▶ **What is being asked**
Without any pictures, print exactly the lines that run from the start of the data through the line containing "and what conditions".

Data entries

____________________

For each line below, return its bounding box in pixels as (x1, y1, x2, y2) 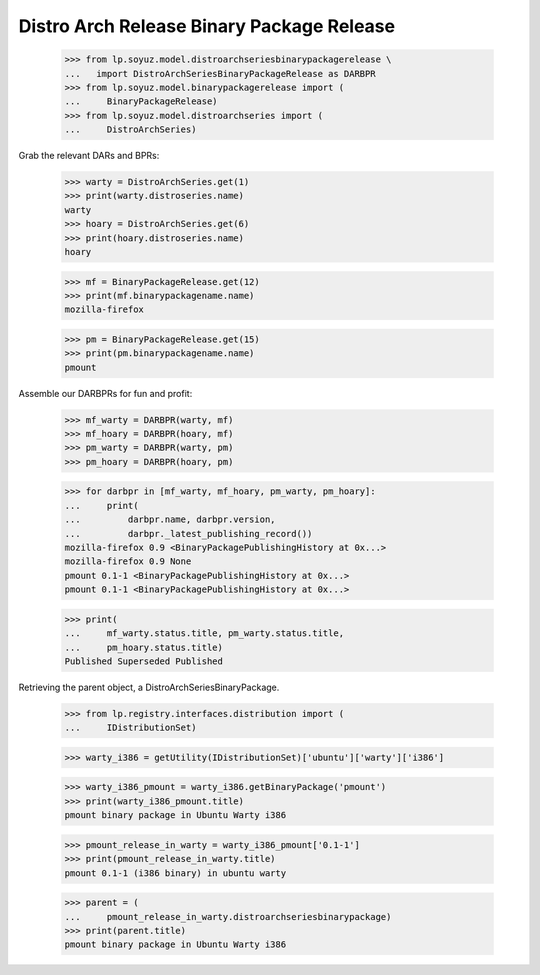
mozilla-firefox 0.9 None (64, 556, 192, 567)
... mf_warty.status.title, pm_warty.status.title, (64, 628, 345, 639)
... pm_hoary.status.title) (64, 641, 224, 653)
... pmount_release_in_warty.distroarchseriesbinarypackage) (64, 911, 392, 922)
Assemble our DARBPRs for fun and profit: (18, 387, 193, 399)
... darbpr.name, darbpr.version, (64, 514, 276, 525)
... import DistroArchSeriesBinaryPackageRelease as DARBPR (64, 68, 376, 79)
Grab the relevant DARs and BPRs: (18, 150, 160, 162)
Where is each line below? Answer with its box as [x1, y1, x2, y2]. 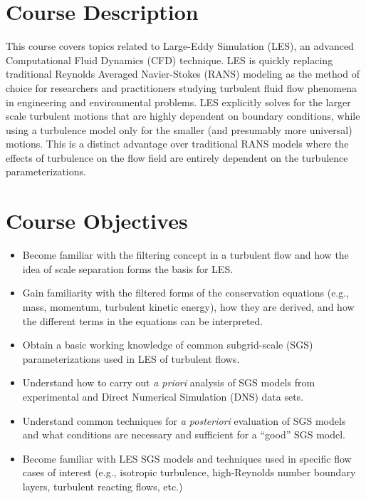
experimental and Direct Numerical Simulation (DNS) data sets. [22, 389, 304, 403]
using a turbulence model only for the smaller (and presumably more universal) [6, 122, 352, 137]
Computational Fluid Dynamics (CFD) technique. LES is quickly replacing [6, 52, 333, 67]
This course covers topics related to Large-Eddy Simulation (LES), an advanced [6, 38, 354, 53]
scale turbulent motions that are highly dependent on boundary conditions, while [6, 108, 360, 123]
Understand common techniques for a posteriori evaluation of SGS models [22, 413, 346, 428]
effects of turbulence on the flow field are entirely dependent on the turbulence [6, 150, 348, 165]
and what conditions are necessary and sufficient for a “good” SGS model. [22, 427, 345, 442]
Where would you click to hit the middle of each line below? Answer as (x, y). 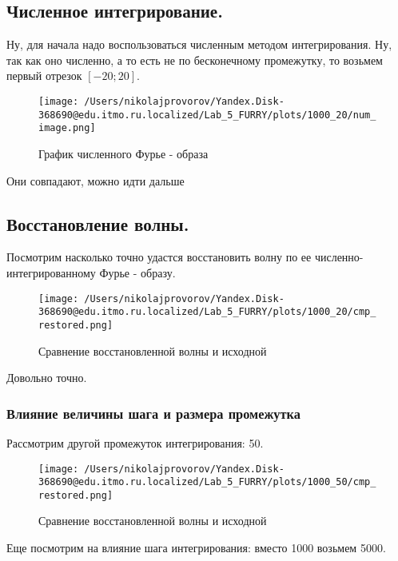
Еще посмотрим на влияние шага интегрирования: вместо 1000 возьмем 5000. (196, 548)
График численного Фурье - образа (123, 153)
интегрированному (51, 272)
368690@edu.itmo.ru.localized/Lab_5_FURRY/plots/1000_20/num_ (207, 115)
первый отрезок (44, 76)
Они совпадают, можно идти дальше (96, 180)
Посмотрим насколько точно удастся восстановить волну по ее (159, 257)
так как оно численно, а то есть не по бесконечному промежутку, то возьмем (195, 60)
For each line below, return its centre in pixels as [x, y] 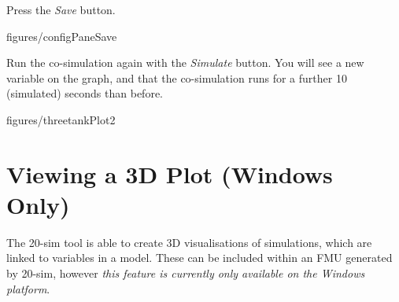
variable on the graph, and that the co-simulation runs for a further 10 [177, 77]
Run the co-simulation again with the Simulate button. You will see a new [185, 63]
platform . [28, 288]
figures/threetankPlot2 [61, 119]
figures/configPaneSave [62, 36]
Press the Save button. [61, 9]
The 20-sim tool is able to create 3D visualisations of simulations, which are [189, 242]
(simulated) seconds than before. [85, 93]
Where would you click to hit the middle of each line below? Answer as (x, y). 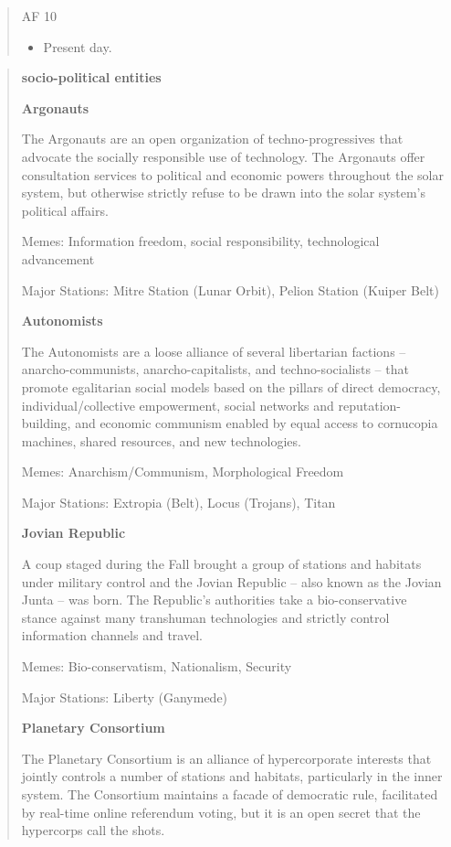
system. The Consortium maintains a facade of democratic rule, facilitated (230, 794)
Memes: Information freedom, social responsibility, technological (200, 241)
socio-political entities (91, 77)
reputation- (370, 405)
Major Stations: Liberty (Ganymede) (125, 697)
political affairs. (65, 210)
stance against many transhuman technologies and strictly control (205, 617)
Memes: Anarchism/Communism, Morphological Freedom (183, 472)
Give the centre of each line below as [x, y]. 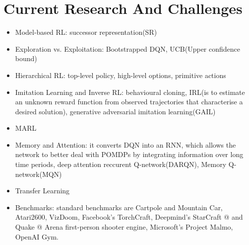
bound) [26, 58]
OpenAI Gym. [37, 236]
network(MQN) [38, 174]
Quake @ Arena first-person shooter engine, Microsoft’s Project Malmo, [124, 227]
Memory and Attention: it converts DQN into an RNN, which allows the [125, 144]
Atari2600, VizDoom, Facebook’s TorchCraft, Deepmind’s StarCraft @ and [129, 217]
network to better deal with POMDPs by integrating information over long [129, 154]
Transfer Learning [42, 191]
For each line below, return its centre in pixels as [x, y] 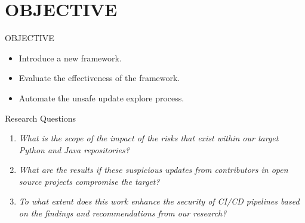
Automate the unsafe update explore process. [101, 97]
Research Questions [41, 118]
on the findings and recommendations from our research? [123, 213]
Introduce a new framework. [70, 58]
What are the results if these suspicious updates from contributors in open [153, 170]
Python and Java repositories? [74, 149]
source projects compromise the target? [89, 181]
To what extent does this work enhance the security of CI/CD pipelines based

____________________

▶ **Written solution**
For each line below, return its bounding box in pixels as (x1, y1, x2, y2) 
mozilla-firefox 0.9 None (64, 556, 192, 567)
... mf_warty.status.title, pm_warty.status.title, (64, 628, 345, 639)
... pm_hoary.status.title) (64, 641, 224, 653)
... pmount_release_in_warty.distroarchseriesbinarypackage) (64, 911, 392, 922)
Assemble our DARBPRs for fun and profit: (18, 387, 193, 399)
... darbpr.name, darbpr.version, (64, 514, 276, 525)
... import DistroArchSeriesBinaryPackageRelease as DARBPR (64, 68, 376, 79)
Grab the relevant DARs and BPRs: (18, 150, 160, 162)
Where is each line below? Answer with its box as [x1, y1, x2, y2]. 
experimental and Direct Numerical Simulation (DNS) data sets. [22, 389, 304, 403]
using a turbulence model only for the smaller (and presumably more universal) [6, 122, 352, 137]
Computational Fluid Dynamics (CFD) technique. LES is quickly replacing [6, 52, 333, 67]
This course covers topics related to Large-Eddy Simulation (LES), an advanced [6, 38, 354, 53]
scale turbulent motions that are highly dependent on boundary conditions, while [6, 108, 360, 123]
Understand common techniques for a posteriori evaluation of SGS models [22, 413, 346, 428]
effects of turbulence on the flow field are entirely dependent on the turbulence [6, 150, 348, 165]
and what conditions are necessary and sufficient for a “good” SGS model. [22, 427, 345, 442]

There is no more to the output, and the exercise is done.